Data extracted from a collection
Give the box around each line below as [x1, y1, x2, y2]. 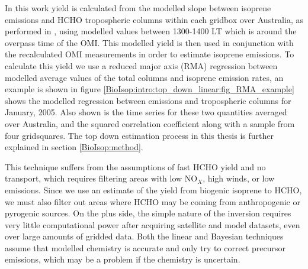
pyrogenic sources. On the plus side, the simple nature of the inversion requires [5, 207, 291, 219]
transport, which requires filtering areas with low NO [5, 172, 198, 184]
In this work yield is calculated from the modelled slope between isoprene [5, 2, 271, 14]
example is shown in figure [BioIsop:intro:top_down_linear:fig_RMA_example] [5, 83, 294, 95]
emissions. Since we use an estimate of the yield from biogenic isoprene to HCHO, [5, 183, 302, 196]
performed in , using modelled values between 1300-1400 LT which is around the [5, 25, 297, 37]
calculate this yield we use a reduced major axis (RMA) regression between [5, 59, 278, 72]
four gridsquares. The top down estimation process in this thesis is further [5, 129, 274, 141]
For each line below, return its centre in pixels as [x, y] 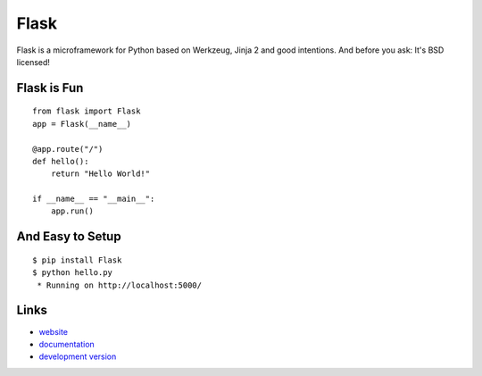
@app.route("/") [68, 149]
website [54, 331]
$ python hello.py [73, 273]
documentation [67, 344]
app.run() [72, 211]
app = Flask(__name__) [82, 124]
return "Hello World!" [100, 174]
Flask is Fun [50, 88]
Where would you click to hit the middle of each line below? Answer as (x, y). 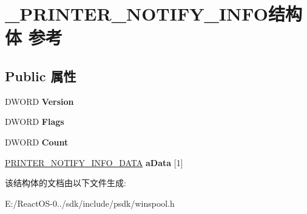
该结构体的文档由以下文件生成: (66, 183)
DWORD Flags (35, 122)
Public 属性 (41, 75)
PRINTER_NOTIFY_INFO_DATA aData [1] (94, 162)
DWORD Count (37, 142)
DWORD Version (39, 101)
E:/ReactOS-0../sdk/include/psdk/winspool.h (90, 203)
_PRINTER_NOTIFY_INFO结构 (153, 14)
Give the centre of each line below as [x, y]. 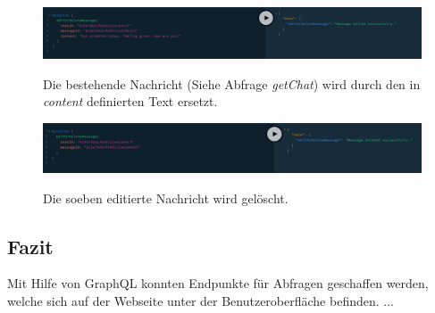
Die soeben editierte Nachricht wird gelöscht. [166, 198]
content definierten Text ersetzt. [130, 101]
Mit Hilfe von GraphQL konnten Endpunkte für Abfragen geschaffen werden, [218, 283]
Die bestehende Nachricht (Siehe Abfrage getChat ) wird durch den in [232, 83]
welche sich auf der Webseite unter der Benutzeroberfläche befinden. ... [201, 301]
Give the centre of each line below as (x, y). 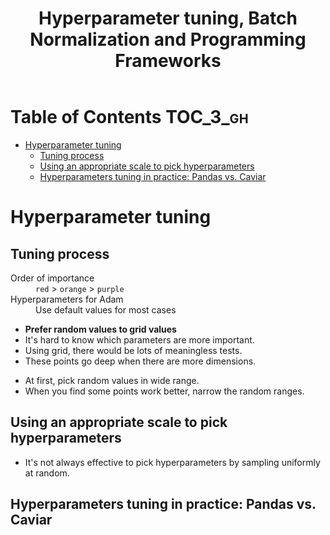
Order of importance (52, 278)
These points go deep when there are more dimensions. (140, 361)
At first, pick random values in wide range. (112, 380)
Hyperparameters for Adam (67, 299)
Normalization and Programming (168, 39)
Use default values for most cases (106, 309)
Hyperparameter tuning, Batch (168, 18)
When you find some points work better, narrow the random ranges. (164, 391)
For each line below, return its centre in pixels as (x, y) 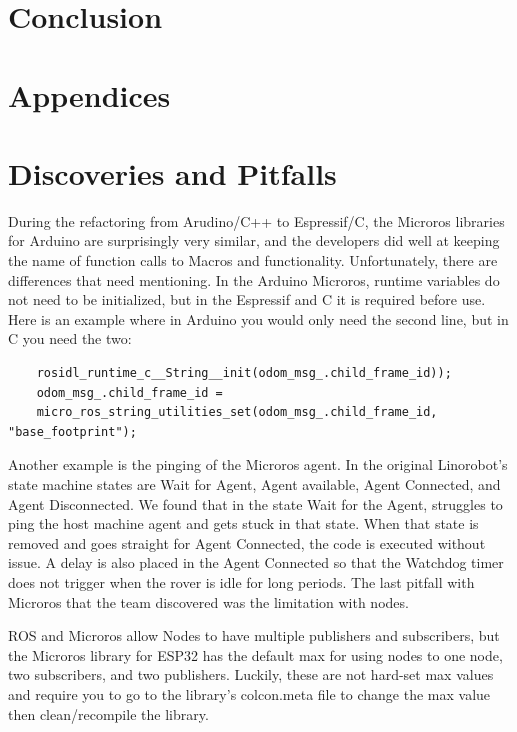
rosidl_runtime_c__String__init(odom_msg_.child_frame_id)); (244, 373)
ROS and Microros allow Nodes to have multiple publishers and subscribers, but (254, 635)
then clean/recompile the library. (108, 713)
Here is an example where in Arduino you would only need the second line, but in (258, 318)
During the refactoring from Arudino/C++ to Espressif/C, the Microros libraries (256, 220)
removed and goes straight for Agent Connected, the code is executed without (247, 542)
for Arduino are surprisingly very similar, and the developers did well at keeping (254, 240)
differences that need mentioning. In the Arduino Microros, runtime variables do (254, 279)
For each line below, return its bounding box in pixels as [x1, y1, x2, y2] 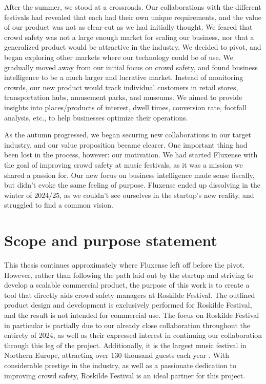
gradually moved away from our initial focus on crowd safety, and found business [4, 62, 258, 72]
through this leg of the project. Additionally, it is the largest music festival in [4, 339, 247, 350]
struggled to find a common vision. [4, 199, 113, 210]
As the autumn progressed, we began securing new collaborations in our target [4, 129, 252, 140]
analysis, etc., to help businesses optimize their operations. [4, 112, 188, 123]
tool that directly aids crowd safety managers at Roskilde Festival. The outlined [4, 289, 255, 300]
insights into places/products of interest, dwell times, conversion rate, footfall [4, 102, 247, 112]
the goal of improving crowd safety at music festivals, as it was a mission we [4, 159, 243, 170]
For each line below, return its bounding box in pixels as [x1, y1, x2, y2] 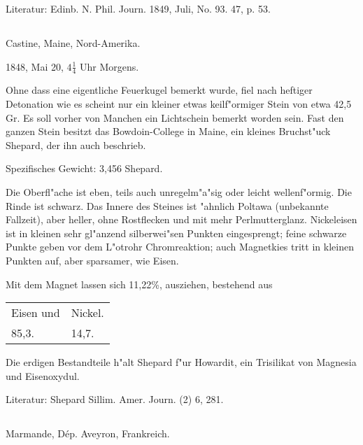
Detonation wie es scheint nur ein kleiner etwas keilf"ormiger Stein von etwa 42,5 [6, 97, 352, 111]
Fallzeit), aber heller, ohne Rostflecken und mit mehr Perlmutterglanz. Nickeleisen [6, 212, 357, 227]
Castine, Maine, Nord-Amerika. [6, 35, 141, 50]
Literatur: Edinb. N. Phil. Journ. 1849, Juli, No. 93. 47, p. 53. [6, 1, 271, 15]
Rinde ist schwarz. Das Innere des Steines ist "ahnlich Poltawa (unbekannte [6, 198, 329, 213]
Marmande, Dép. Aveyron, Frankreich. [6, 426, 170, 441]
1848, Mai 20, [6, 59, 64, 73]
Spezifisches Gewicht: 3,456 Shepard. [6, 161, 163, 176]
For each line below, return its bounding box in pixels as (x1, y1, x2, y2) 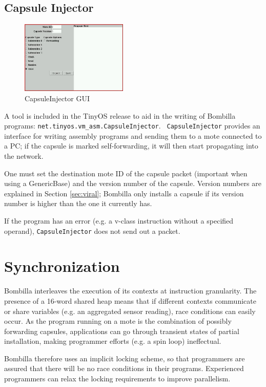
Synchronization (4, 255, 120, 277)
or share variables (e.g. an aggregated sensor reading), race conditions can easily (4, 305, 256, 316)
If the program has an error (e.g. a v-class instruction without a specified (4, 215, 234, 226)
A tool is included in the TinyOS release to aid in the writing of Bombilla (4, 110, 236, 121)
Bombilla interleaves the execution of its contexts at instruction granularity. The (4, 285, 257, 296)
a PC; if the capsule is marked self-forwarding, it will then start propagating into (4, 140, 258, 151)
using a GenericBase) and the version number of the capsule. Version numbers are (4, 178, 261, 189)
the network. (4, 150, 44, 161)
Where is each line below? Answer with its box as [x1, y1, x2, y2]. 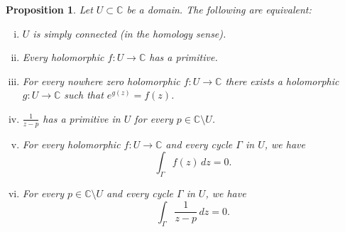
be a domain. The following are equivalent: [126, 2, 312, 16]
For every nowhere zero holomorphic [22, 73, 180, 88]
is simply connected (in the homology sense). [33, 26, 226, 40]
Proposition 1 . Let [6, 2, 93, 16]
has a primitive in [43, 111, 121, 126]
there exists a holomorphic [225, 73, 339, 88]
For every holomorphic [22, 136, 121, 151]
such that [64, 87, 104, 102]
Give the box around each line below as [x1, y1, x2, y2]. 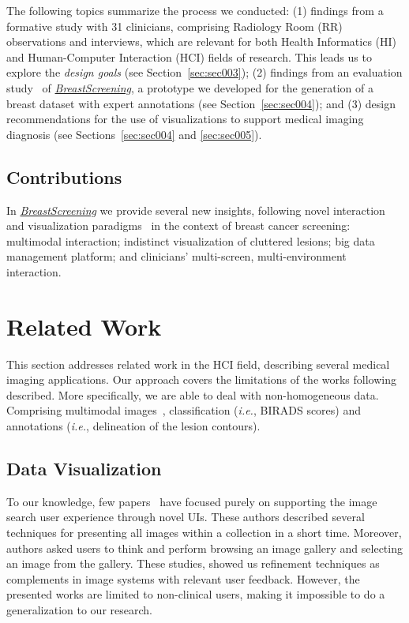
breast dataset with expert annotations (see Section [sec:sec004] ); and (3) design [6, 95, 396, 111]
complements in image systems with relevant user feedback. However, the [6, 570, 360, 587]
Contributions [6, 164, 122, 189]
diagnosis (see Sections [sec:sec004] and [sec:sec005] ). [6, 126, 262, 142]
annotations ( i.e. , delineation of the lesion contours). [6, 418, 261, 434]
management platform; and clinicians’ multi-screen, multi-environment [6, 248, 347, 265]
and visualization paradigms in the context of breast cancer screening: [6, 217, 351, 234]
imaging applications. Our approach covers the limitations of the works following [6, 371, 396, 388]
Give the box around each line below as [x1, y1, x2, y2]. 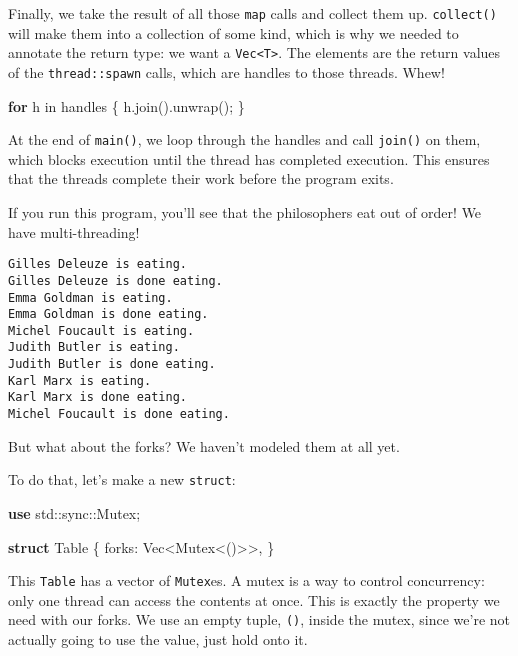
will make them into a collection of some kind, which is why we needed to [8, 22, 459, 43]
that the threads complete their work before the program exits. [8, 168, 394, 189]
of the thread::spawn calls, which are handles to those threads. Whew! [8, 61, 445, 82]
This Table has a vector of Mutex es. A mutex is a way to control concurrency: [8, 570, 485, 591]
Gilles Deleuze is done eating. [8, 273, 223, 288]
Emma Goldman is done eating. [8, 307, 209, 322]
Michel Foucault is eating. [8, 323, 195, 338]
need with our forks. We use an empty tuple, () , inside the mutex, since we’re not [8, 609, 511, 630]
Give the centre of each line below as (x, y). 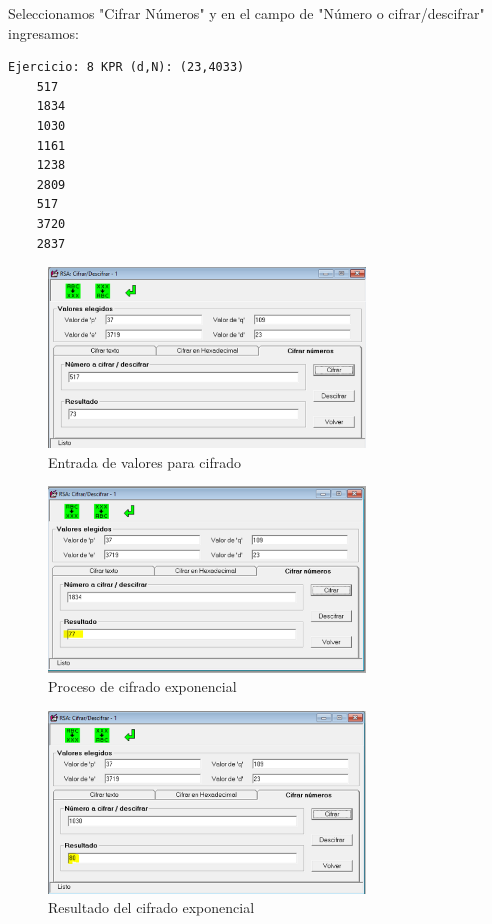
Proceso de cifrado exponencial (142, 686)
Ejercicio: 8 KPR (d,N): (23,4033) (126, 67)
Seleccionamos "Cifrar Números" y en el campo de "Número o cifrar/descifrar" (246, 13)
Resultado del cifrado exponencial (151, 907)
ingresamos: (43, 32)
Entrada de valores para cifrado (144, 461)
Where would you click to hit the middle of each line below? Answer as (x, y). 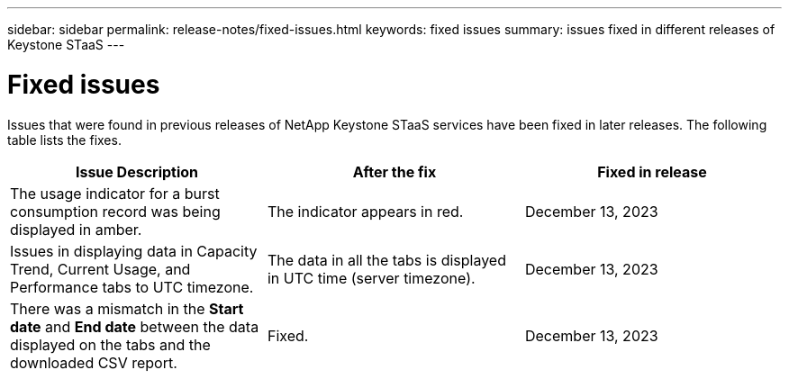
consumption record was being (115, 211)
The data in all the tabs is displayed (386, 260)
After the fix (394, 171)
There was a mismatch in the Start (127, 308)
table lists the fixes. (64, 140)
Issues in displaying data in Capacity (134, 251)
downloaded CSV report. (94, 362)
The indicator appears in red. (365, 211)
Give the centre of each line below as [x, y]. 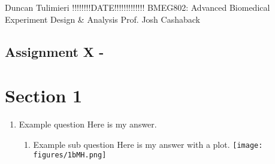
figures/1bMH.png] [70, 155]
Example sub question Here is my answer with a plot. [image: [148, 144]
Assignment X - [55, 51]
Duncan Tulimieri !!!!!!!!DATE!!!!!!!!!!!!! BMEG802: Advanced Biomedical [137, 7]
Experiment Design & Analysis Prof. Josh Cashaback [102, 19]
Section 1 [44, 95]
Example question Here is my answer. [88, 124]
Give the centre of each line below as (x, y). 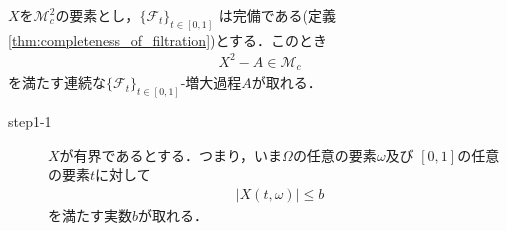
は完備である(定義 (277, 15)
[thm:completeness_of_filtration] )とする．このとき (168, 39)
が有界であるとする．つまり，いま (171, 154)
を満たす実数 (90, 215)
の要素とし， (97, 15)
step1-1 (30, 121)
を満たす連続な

→ EXERCISE BRIEF: All that should be printed is the run of lines above from the one with "content definierten Text ersetzt. [130, 101]" through the one with "Hyperparameter tuning, Batch (168, 18)", both included, exactly as given, with pictures left out.

→ WRITTEN SOLUTION:
content definierten Text ersetzt. [130, 101]
Mit Hilfe von GraphQL konnten Endpunkte für Abfragen geschaffen werden, [218, 283]
Die bestehende Nachricht (Siehe Abfrage getChat ) wird durch den in [232, 83]
welche sich auf der Webseite unter der Benutzeroberfläche befinden. ... [201, 301]
Give the centre of each line below as (x, y). 
Order of importance (52, 278)
These points go deep when there are more dimensions. (140, 361)
At first, pick random values in wide range. (112, 380)
Hyperparameters for Adam (67, 299)
Normalization and Programming (168, 39)
Use default values for most cases (106, 309)
Hyperparameter tuning, Batch (168, 18)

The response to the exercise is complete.